In [2]:
import pandas as pd
import numpy as np
import sqlite3
from sklearn.model_selection import train_test_split
from sklearn.linear_model import LinearRegression
from sklearn.preprocessing import OneHotEncoder

# Set plotting style
import seaborn as sns
sns.set_theme(style="darkgrid")
sns.set_palette('deep')

# Connect to the SQLite database
conn = sqlite3.connect('papcorns.sqlite')

# Load data
users_df = pd.read_sql_query("SELECT * FROM users;", conn)
events_df = pd.read_sql_query("SELECT * FROM user_events;", conn)

# Convert created_at to datetime
users_df['created_at'] = pd.to_datetime(users_df['created_at'])
events_df['created_at'] = pd.to_datetime(events_df['created_at'])

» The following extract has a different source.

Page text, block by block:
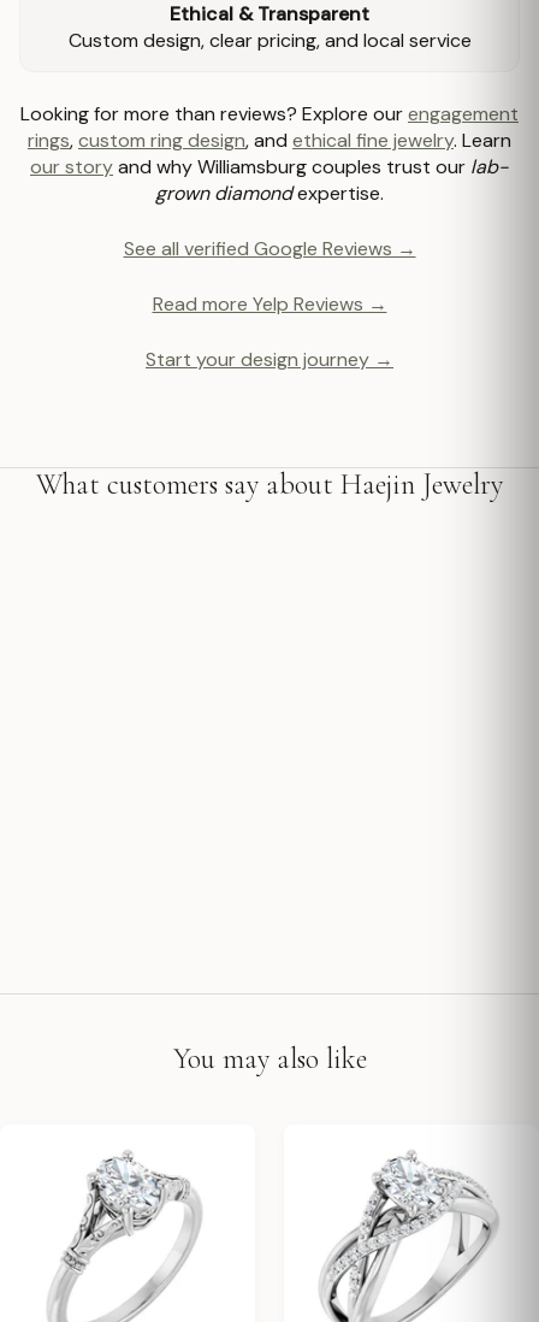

# Feature extraction per user
user_features = events_df.groupby('user_id').agg(
    total_amount_paid=('amount_usd', 'sum'),
    days_active=('created_at', lambda x: (x.max() - x.min()).days + 1),
    total_events=('event_name', 'count'),
    trial_started_count=('event_name', lambda x: (x == 'trial_started').sum()),
    trial_cancelled_count=('event_name', lambda x: (x == 'trial_cancelled').sum()),
    subscription_started_count=('event_name', lambda x: (x == 'subscription_started').sum()),
    subscription_renewed_count=('event_name', lambda x: (x == 'subscription_renewed').sum()),
    subscription_cancelled_count=('event_name', lambda x: (x == 'subscription_cancelled').sum())
).reset_index()

# Merge with users table for categorical features
user_features = user_features.merge(
    users_df[['id', 'country', 'attribution_source']],
    left_on='user_id', right_on='id'
)

# One-hot encoding
user_features = pd.get_dummies(user_features, columns=['country', 'attribution_source'])

# Prepare model data
X = user_features.drop(columns=['user_id', 'id', 'total_amount_paid'])
y = user_features['total_amount_paid']

# Train/test split
X_train, X_test, y_train, y_test = train_test_split(X, y, test_size=0.3, random_state=42)

# Train model
model = LinearRegression()
model.fit(X_train, y_train)

# --- Prediction for Bruce Wayne ---

# Get Bruce Wayne's user row
user_1001 = users_df[users_df['id'] == 1001]
user_1001_events = events_df[events_df['user_id'] == 1001]

# Feature extraction
user_1001_features = {
    'days_active': (user_1001_events['created_at'].max() - user_1001_events['created_at'].min()).days + 1,
    'total_amount_paid': user_1001_events['amount_usd'].sum() or 0,
    'country': user_1001['country'].values[0],
    'attribution_source': user_1001['attribution_source'].values[0],
    'total_events': user_1001_events.shape[0],
    'trial_started_count': (user_1001_events['event_name'] == 'trial_started').sum(),
    'trial_cancelled_count': (user_1001_events['event_name'] == 'trial_cancelled').sum(),
    'subscription_started_count': (user_1001_events['event_name'] == 'subscription_started').sum(),
    'subscription_renewed_count': (user_1001_events['event_name'] == 'subscription_renewed').sum(),
    'subscription_cancelled_count': (user_1001_events['event_name'] == 'subscription_cancelled').sum()
}

# Convert to DataFrame and encode
user_1001_df = pd.DataFrame([user_1001_features])
user_1001_encoded = pd.get_dummies(user_1001_df, columns=['country', 'attribution_source'])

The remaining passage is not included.